I mentioned a brisk, clean and simple little “stickynote” program for the console the other day, and in the same breath mentioned both hnb and vimwiki. I wanted to add a quick note that I’ve been seeing some strange behavior with vimwiki, on low-end machines.
It seems that the longer, vertically, the page gets, the more lag I encounter when adding or editing material near the end. It’s a little frustrating, but I do notice it at both 550Mhz and at 120Mhz. It only seems to happen when adjusting pages at the bottom, and the page has to be rather long to start with. Shorter pages with a lot of text (perhaps three or four lines wrapped) don’t seem to have the problem, but there’s definitely some sort of processor-based issue at work; the lag is emphasized on the slower machine.
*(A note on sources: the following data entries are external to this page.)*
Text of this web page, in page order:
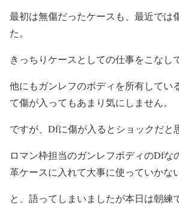
最初は無傷だったケースも、最近では
た。
きっちりケースとしての仕事をこなし
他にもガンレフのボディを所有してい
て傷が入ってもあまり気にしません。
ですが、Dfに傷が入るとショックだと
ロマン枠担当のガンレフボディのDfな
革ケースに入れて大事に使っていかな
と、語ってしまいましたが本日は朝練
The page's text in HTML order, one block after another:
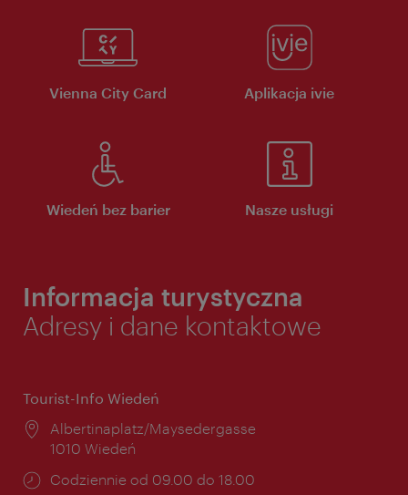
Vienna City Card Aplikacja ivie
Wiedeń bez barier Nasze usługi
Informacja turystyczna
Adresy i dane kontaktowe
Tourist-Info Wiedeń
Miejsce:
Albertinaplatz/Maysedergasse
1010 Wiedeń
Godziny
Codziennie od 09.00 do 18.00
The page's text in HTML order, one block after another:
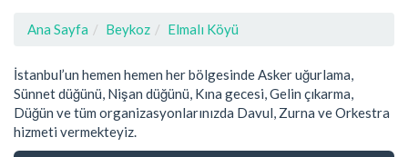
Ana Sayfa Beykoz Elmalı Köyü
İstanbul’un hemen hemen her bölgesinde Asker uğurlama,
Sünnet düğünü, Nişan düğünü, Kına gecesi, Gelin çıkarma,
Düğün ve tüm organizasyonlarınızda Davul, Zurna ve Orkestra
hizmeti vermekteyiz.
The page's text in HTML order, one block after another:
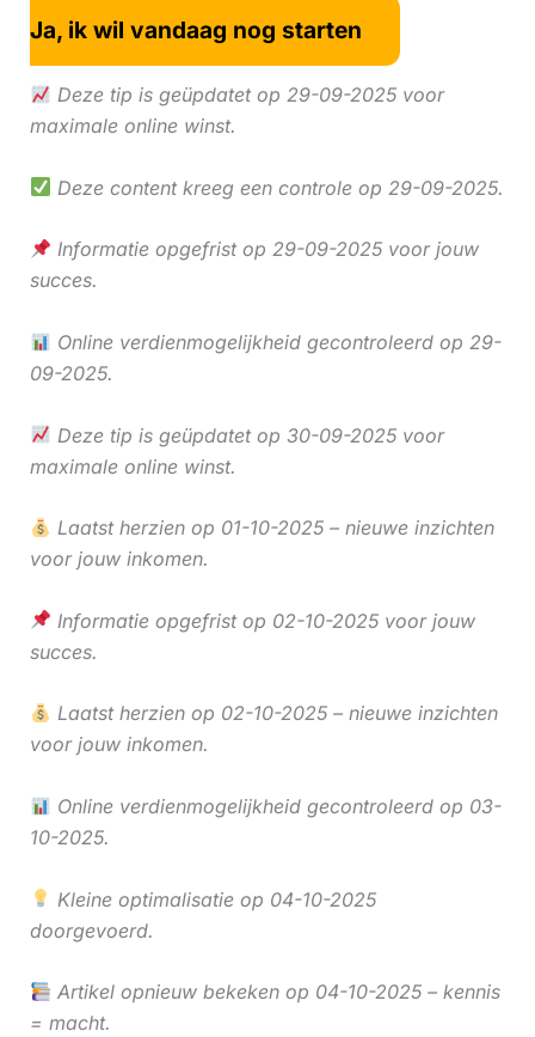
Ja, ik wil vandaag nog starten
Deze tip is geüpdatet op 29-09-2025 voor
maximale online winst.
Deze content kreeg een controle op 29-09-2025.
Informatie opgefrist op 29-09-2025 voor jouw
succes.
Online verdienmogelijkheid gecontroleerd op 29-
09-2025.
Deze tip is geüpdatet op 30-09-2025 voor
maximale online winst.
Laatst herzien op 01-10-2025 – nieuwe inzichten
voor jouw inkomen.
Informatie opgefrist op 02-10-2025 voor jouw
succes.
Laatst herzien op 02-10-2025 – nieuwe inzichten
voor jouw inkomen.
Online verdienmogelijkheid gecontroleerd op 03-
10-2025.
Kleine optimalisatie op 04-10-2025
doorgevoerd.
Artikel opnieuw bekeken op 04-10-2025 – kennis
= macht.
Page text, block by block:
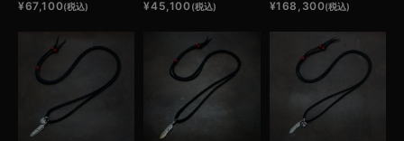
¥67,100(税込)
¥45,100(税込)
¥168,300(税込)
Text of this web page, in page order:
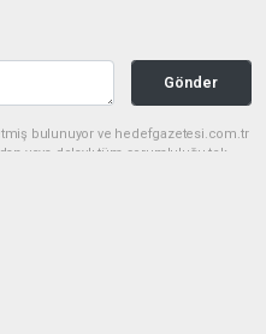
Gönder
bulunuyor ve hedefgazetesi.com.tr
veya dolaylı tüm sorumluluğu tek
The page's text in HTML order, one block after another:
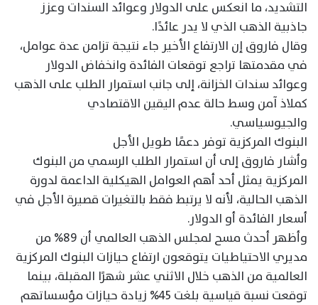
التشديد، ما انعكس على الدولار وعوائد السندات وعزز
جاذبية الذهب الذي لا يدر عائدًا.
وقال فاروق إن الارتفاع الأخير جاء نتيجة تزامن عدة عوامل،
في مقدمتها تراجع توقعات الفائدة وانخفاض الدولار
وعوائد سندات الخزانة، إلى جانب استمرار الطلب على الذهب
كملاذ آمن وسط حالة عدم اليقين الاقتصادي
والجيوسياسي.
البنوك المركزية توفر دعمًا طويل الأجل
وأشار فاروق إلى أن استمرار الطلب الرسمي من البنوك
المركزية يمثل أحد أهم العوامل الهيكلية الداعمة لدورة
الذهب الحالية، لأنه لا يرتبط فقط بالتغيرات قصيرة الأجل في
أسعار الفائدة أو الدولار.
وأظهر أحدث مسح لمجلس الذهب العالمي أن 89% من
مديري الاحتياطيات يتوقعون ارتفاع حيازات البنوك المركزية
العالمية من الذهب خلال الاثني عشر شهرًا المقبلة، بينما
توقعت نسبة قياسية بلغت 45% زيادة حيازات مؤسساتهم
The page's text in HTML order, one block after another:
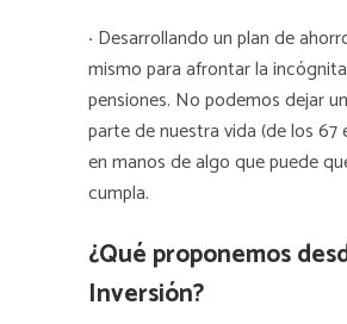
· Desarrollando un plan de
mismo para afrontar la
pensiones. No podemos dejar
parte de nuestra vida (de los 67
en manos de algo que puede
cumpla.
¿Qué proponemos
Inversión?
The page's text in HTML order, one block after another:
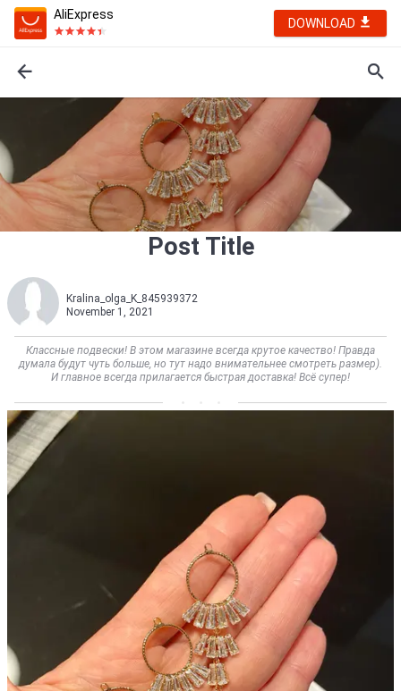
AliExpress
DOWNLOAD
Post Title
Kralina_olga_K_845939372
November 1, 2021
Классные подвески! В этом магазине всегда крутое качество! Правда
думала будут чуть больше, но тут надо внимательнее смотреть размер).
И главное всегда прилагается быстрая доставка! Всё супер!
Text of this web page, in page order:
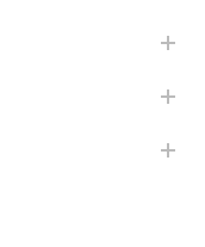
りがとうございま
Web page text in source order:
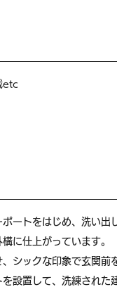
etc
ートをはじめ、洗い
に仕上がっています。
シックな印象で玄関前
設置して、洗練され
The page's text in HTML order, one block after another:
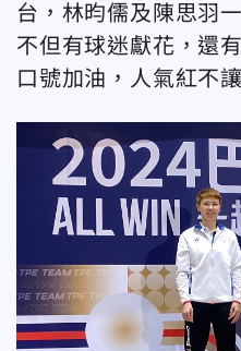
台，林昀儒及陳思羽
不但有球迷獻花，還
口號加油，人氣紅不讓
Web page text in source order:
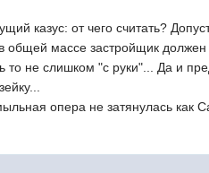
казус: от чего считать?
массе застройщик
то не слишком "с руки"... Да и
опера не затянулась как
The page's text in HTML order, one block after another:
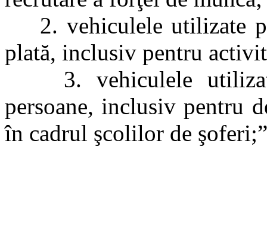
2. vehiculele utilizate
plată, inclusiv pentru
3. vehiculele
persoane, inclusiv pentru
în cadrul şcolilor de şoferi;”
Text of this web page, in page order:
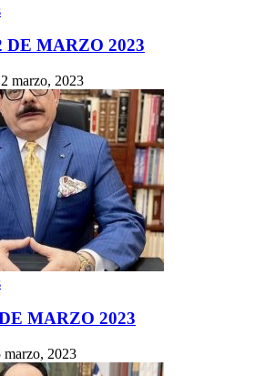
DE MARZO 2023
marzo, 2023
MARZO 2023
marzo, 2023
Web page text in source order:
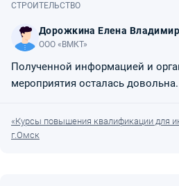
СТРОИТЕЛЬСТВО
Дорожкина Елена
ООО «ВМКТ»
Полученной информацией и
мероприятия осталась
«Курсы повышения квалификации для
г.Омск
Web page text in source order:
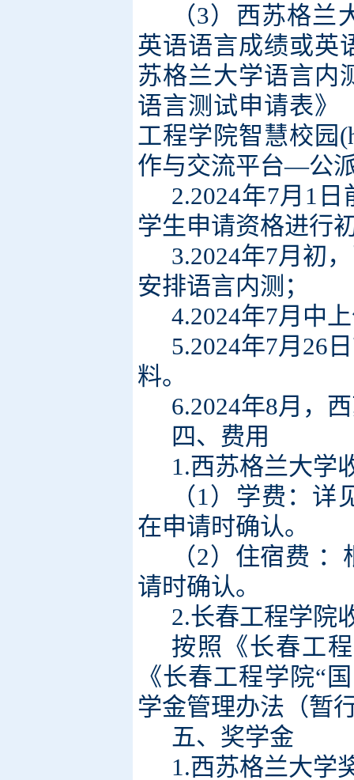
（3）西苏格
英语语言成绩或英
苏格兰大学语言内
语言测试申请表》
工程学院智慧校园
作与交流平台—公
2.2024年7月1
学生申请资格进行
3.2024年7月初
安排语言内测；
4.2024年7月中
5.2024年7月26
料。
6.2024年8月，
四、费用
1.西苏格兰大学
（1）学费：
在申请时确认。
（2）住宿费
请时确认。
2.长春工程学院
按照《长春工
《长春工程学院“
学金管理办法（暂
五、奖学金
1.西苏格兰大学

I haven’t seen any bug reports or other complaints elsewhere about the issue, which suggests to me that either everyone else is using vimwiki at a higher clock rate, or making shorter pages. 😉 I do see an occasional note that suggests lag when there are a lot of wiki pages to handle, but that’s not usually the case here. I might have eight pages total, but the lag is really only on the longer, list-like ones.
I’ll poke around a little more and see if I can pin the issue down, and maybe file a bug report. It’s altogether possible that this is something I have done either intentionally or by accident on these customized Crux builds, but it would be nice to at least get some sort of outside verification that I am not imagining things. 😯 😆
Have you tried to turn folding off?
The folding stuff is very slow there especially if folding of list items is switched on.